DESCRIPTION OF THE TASK: Your output should consist solely of the lines from the one with "Neurosurgery 3" through the end of the records, reproduced exactly, both ends included.

DATA:
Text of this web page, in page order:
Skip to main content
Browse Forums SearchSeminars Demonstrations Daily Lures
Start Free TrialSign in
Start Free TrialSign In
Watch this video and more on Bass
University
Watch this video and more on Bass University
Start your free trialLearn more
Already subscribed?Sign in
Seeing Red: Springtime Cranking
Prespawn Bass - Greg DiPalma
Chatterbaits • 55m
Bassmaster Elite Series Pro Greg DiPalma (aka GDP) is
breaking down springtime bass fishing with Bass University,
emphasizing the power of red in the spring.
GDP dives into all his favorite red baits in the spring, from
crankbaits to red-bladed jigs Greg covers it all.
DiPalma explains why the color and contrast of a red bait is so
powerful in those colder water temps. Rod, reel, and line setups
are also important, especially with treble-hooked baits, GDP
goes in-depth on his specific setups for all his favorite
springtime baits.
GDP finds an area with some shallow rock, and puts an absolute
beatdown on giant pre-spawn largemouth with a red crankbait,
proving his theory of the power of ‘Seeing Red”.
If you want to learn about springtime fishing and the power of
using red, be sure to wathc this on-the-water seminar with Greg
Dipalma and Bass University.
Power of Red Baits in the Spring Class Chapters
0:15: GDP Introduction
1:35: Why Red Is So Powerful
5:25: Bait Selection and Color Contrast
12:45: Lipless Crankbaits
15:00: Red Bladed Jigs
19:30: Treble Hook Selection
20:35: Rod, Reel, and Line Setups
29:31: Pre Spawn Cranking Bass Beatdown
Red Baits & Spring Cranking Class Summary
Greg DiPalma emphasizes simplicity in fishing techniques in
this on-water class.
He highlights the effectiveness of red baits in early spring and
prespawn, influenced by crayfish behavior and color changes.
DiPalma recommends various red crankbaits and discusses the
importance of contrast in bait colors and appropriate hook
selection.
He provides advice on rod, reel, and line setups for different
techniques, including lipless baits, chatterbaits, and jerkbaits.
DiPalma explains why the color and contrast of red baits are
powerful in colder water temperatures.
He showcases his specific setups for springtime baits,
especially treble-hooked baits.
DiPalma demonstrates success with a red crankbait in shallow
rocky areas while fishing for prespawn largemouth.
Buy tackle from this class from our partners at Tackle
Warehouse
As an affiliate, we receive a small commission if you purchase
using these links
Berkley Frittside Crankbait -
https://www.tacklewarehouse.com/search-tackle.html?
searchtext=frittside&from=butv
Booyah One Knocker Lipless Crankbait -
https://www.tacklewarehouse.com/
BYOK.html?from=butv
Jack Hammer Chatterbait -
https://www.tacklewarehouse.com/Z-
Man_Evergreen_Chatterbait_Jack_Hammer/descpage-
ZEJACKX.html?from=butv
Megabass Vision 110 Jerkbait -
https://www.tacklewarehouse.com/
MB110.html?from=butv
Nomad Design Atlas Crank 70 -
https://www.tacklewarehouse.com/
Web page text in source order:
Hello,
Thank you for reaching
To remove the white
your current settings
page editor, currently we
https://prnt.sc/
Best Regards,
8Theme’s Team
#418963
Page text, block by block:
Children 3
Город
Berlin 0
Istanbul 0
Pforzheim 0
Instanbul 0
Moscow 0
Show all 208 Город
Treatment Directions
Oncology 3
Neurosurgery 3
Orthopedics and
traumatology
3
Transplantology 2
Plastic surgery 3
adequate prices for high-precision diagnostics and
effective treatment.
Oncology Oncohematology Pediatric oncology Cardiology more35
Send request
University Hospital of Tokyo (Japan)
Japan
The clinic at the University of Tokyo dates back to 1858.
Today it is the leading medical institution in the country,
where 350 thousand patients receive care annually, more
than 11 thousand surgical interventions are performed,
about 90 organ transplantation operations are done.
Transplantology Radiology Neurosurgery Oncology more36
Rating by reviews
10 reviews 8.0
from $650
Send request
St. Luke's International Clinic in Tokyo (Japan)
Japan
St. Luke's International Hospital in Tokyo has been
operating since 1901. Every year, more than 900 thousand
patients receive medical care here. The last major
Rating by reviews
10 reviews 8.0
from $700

REPLY TO THE EXERCISE:
Neurosurgery 3
Orthopedics and
traumatology
3
Transplantology 2
Plastic surgery 3
adequate prices for high-precision diagnostics and
effective treatment.
Oncology Oncohematology Pediatric oncology Cardiology more35
Send request
University Hospital of Tokyo (Japan)
Japan
The clinic at the University of Tokyo dates back to 1858.
Today it is the leading medical institution in the country,
where 350 thousand patients receive care annually, more
than 11 thousand surgical interventions are performed,
about 90 organ transplantation operations are done.
Transplantology Radiology Neurosurgery Oncology more36
Rating by reviews
10 reviews 8.0
from $650
Send request
St. Luke's International Clinic in Tokyo (Japan)
Japan
St. Luke's International Hospital in Tokyo has been
operating since 1901. Every year, more than 900 thousand
patients receive medical care here. The last major
Rating by reviews
10 reviews 8.0
from $700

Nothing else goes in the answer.